Stored records

↓

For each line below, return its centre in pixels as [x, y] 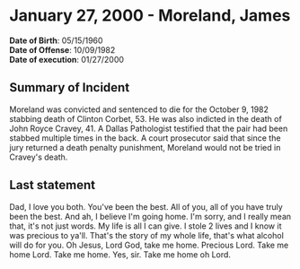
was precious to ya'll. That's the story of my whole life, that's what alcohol [147, 235]
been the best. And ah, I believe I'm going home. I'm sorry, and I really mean [150, 216]
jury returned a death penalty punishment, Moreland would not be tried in [145, 147]
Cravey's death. [39, 157]
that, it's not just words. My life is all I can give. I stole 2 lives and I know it [146, 226]
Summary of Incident [70, 87]
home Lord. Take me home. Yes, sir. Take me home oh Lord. [120, 254]
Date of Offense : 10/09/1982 [62, 49]
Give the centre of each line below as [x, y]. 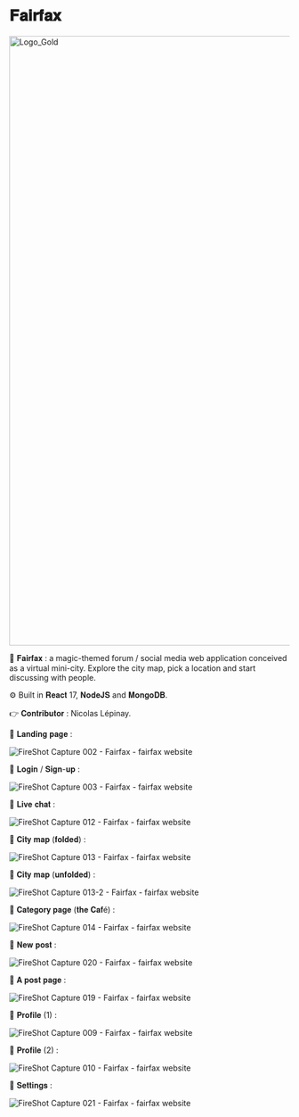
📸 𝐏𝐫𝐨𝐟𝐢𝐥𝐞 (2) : [34, 1050]
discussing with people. [53, 677]
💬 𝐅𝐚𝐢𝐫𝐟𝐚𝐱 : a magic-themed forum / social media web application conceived [148, 658]
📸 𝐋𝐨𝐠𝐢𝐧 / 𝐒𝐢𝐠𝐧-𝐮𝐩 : [44, 769]
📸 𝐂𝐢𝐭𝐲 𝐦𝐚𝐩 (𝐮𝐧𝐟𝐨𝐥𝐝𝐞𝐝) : [53, 874]
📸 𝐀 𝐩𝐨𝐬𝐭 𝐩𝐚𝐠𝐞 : [38, 980]
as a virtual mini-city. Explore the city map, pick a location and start [133, 668]
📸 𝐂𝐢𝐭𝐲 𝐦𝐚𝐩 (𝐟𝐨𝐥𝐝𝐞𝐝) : [48, 839]
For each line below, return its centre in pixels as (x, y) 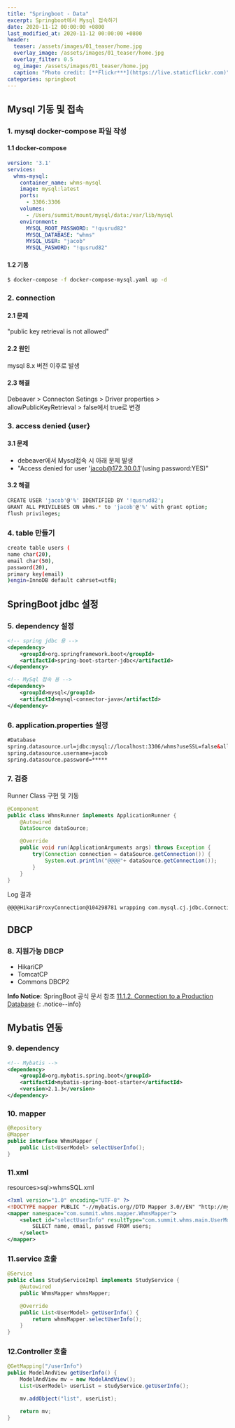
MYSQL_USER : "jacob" (56, 242)
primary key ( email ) (36, 574)
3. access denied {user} (49, 425)
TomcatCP (33, 974)
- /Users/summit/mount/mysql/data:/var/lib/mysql (99, 215)
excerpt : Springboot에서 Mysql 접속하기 (62, 20)
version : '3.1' (29, 163)
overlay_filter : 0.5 (43, 60)

↑

• ABOUT THIS EXERCISE:
Reply with the number of lines above in which the word "that" appears, and with nothing else.

• ANSWER FOR THE TASK:
2